Les députés ont également appelé les États membres à raffermir leurs législations anti-discrimination afin garantir l'égalité d'accès des enfants de minorités ethniques (et notamment des filles) à l’éducation : ils estiment en particulier qu’il faut fixer « les détails de projets destinés à mettre un terme à l'enseignement de mauvaise qualité et séparé qui est prodigué aux enfants de minorités ethniques ». Les femmes devraient en outre avoir un meilleur accès aux services d'assistance médicale primaire et d'urgence, et c’est la raison pour laquelle, les députés demandent l’organisation de programmes de formation et de sensibilisation visant à mettre un terme aux préjugés dont sont victimes les travailleurs du secteur de l'assistance médicale.

Plus loin, les députés ont réaffirmé leur point de vue selon lequel l'Union devait continuer à prendre comme critère pour l'évaluation de l'état d'avancement de la préparation à l'adhésion des pays candidats, la situation des minorités ethniques, et en particulier celle des femmes et des enfants.

Pour faire face aux inégalités de traitement dans le domaine de l'emploi ou dans d’autres secteurs, des mesures urgentes s’imposent : il faut d’abord mieux former les fonctionnaires afin d’éliminer tout risque de racisme institutionnel au sein même des administrations ; il faut également mieux connaître ce phénomène en recueillant des statistiques ventilées par sexe sur le marché du travail mais aussi sur le logement, l’éducation, la formation, la santé, l’accès aux biens, etc. des personnes concernées.

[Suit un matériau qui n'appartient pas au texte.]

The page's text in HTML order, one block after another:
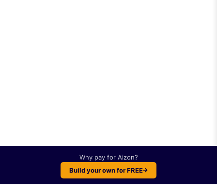
Why pay for Aizon?
Build your own for FREE
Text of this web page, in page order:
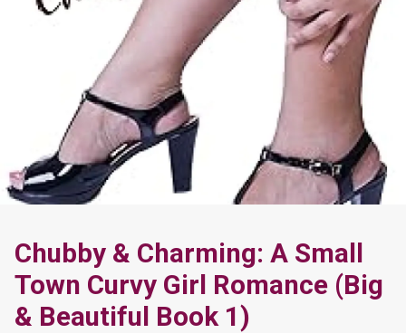
Chubby & Charming: A Small
Town Curvy Girl Romance (Big
& Beautiful Book 1)
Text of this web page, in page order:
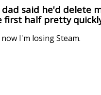
dad said he'd delete
first half pretty
I'm losing Steam.
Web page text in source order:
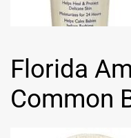
Florida
Common
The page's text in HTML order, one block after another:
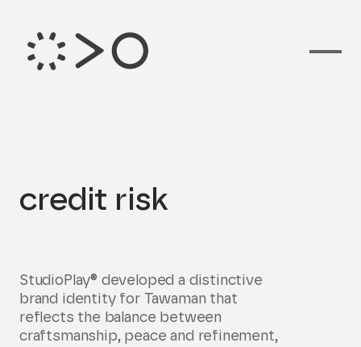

L’objectif est de mieux mesurer le degré d »’inclusion sociale » des migrants et/ou des personnes issues des minorités.

Plusieurs autres recommandations sont faites aux États membres pour renforcer la lutte contre les discriminations. Il faut tout d’abord renforcer les organismes nationaux chargés de l'égalité en les dotant de ressources suffisantes. Les États membres sont également appelés à :

  • renforcer l’information destinée aux citoyens et prévoir, le cas échéant, une aide juridique aux victimes ;
  • étudier la possibilité d’autoriser les organismes chargés de l'égalité, d’entamer des procédures au nom des victimes ou de participer en tant que amicus curiae à des procédures judiciaires;
  • renforcer le dialogue avec les ONG qui luttent contre toutes les formes de discriminations et les associer aux politiques mises en place ;
  • faire en sorte que les victimes de discrimination soient dûment assistées dans les procédures légales, notamment via les organisations statutaires et non statutaires qui ont l’habitude de traiter ces cas.

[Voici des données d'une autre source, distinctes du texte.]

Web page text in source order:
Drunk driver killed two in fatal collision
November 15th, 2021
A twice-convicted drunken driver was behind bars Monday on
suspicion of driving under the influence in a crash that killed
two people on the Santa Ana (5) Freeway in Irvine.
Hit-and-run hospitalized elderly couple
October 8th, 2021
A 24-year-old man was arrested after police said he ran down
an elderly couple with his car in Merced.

Par ailleurs, les députés se sont intéressés à la question de l’information sur les cas de discrimination : ils ont notamment demandé que la Commission se dote d’un instrument qui permette de disposer de données comparables dans ce domaine afin d’améliorer la législation et de mieux construire les politiques à venir. Conscient que relever des données sur la race et l'appartenance ethnique, etc. reste très délicat, les députés soulignent que ce type de statistiques devrait être dûment protégé afin de ne pas servir à d’autres objectifs (ex. : le profilage ethnique des personnes, ou la représentation des groupes ethniques et raciaux dans différents secteurs de la société, tant publics que privés,…).

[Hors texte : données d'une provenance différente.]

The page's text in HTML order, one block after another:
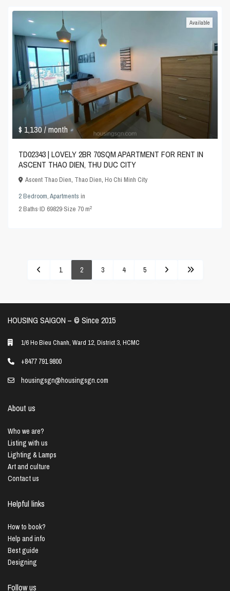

Les députés demandent également aux États membres de rendre accessibles au public des statistiques détaillées sur le crime raciste et attendent de la Commission qu’elle fournisse des données sur les discriminations multiples. Parallèlement, les députés ont demandé à la Commission de faire une étude pour déterminer quels États membres avaient introduit des dispositions d'action positive et quels en avaient été les effets concrets au plan national. Ils ont également demandé à la Commission de contrôler les discriminations « cachées » au moment de solliciter un emploi.

D’autres recommandations ponctuelles sont faites à la Commission, dont notamment celle de mieux associer l'Agence européenne des droits fondamentaux à sa réflexion.

Enfin, les députés se sont réjouis de l'intention de la Commission de présenter une proposition visant à élargir le champ d'application de la directive à tous les motifs de discrimination, comme indiqué dans son Programme législatif annuel pour 2008, et attend le début de ses travaux.